Doubling Your Strengths?

By learning how to exploit your "weaknesses," you can turn them to your advantage

Do you believe—as most of us have been led to—that you have strengths and weaknesses? Psychologist Tommy Thomas believes something quite different: that people have only strengths. He believes that once you get hold of the idea that your weaknesses are actually strengths, you'll have twice as many personal strengths—ones not often recognized—to draw on.

Tommy was in my neck of the woods recently to give a speech to a group of CEOs, and we met at my house for a conversation about strengths. Here are edited excerpts of our conversation:

MG: Can you explain how you define a strength?

TT: A strength is a conceptual way to reduce a lot of information into a single idea. We use these ideas to identify specific related aspects of a person's ability to think, feel, and behave.

We are taught early on that those things that we are not good at are "weaknesses" and should be disguised and ignored. However, the message is confusing. It says: To be successful, we need only half of our selves—our strengths. By redefining the concept of strengths, I have created a framework that describes all of the ways that a person can think, feel, and behave as strengths.

How is it that we don't have weaknesses?

We are so used to thinking in a positive-negative framework, which is a self-limiting way of thinking. So, it's almost natural that when we think about a strength we have, we immediately start looking for a negative, or a weakness. For example, if you see yourself in positive terms as outgoing and gregarious, you might think negatively about yourself when you are quiet and less expressive. I want you to see yourself not in terms of strengths and weaknesses but in terms of opposite strengths.

How can executives be more successful by seeing themselves in terms of opposite strengths?
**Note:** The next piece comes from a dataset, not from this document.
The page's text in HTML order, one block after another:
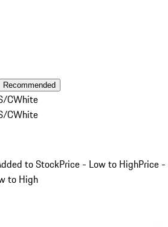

An all-too-common assumption that executive coaches make is that executives must reinforce their strengths—by doing—and avoid their weaknesses—by delegating. This way of thinking, however, rejects half of the executive's natural strengths. What people consider weaknesses are actually strengths they don't want to use, don't like to use, or don't see the value in using.

It's these lesser-valued strengths that actually sustain the success that comes from what people consider to be their only strengths—those things that come easily to them, that they like to do, or that they value. By re-defining all the ways of thinking, feeling, and behaving as strengths rather than labeling some of them as weaknesses, executives can feel comfortable drawing on all of their internal resources.

Give me an example of a strength and its opposite one and how an executive uses them.

One of the six strengths that people have is thinking—the ability to rationally analyze. The opposite strength of thinking is what I call risking, the ability to move into action. An executive uses her thinking strength to create strategy and craft options. If she ignores her risking strength, she would find it difficult to take any action. She would prefer to analyze and reanalyze. She would become paralyzed into doing nothing, which could be disastrous.

One CEO I worked with had been very successful using his thinking strength. When his company came into a windfall of cash some years ago, he analyzed the best ways to invest it. But he did that for two years without making a single investment! I coached him to use his risking strength to take action. He finally started making investments based on the best information he had as a result of his thinking strength.

How can your idea of strengths help executives be more successful?

Marshall, in your book What Got You Here Won't Get You There, you identify 20 habits that people must break in order to get into the executive suite. As I see it, 17 of those 20 habits stem from the exclusive use of one specific strength while ignoring the opposite strength.